INPUT:
★ ★ ★ ★ ★
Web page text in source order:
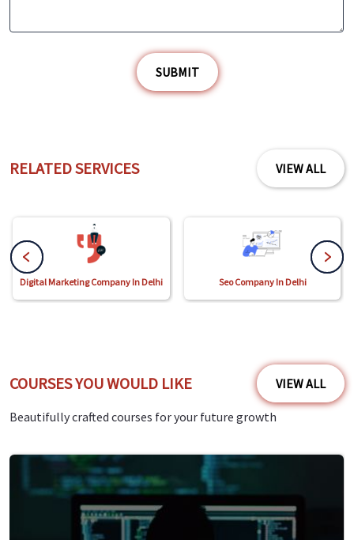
★ ★ ★ ★ ★
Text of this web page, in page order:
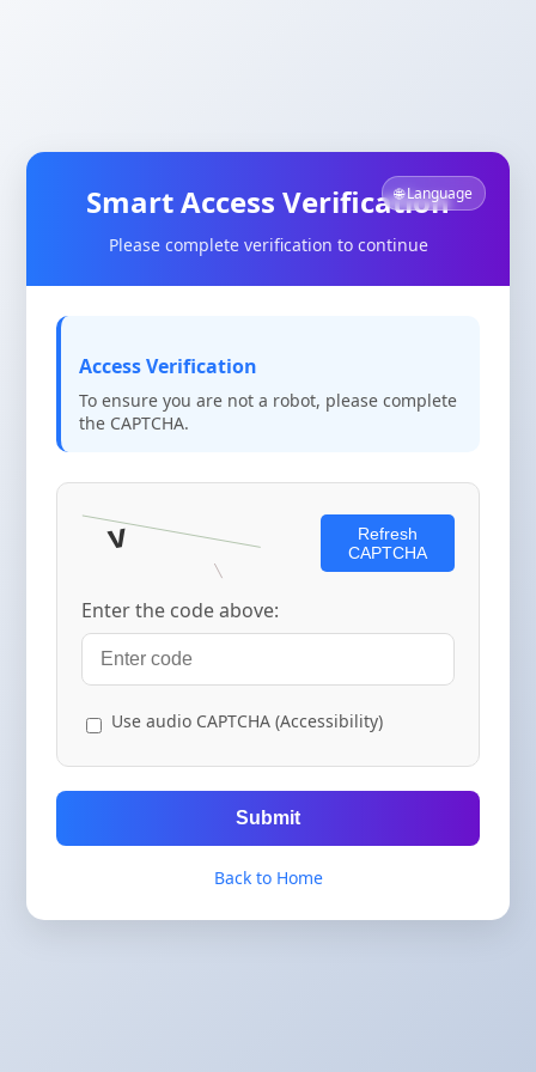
★ ★ ★ ★ ★
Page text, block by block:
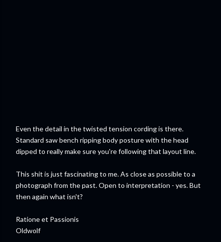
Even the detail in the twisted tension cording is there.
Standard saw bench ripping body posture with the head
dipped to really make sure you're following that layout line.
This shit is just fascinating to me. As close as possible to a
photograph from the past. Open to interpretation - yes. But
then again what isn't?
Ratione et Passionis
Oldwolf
★ ★ ★ ★ ★
EXERCISE PROMPT: Tally up the lines in the preceding listing that contain the string "order". Respond with the number and nothing else.

ANSWER AREA: 2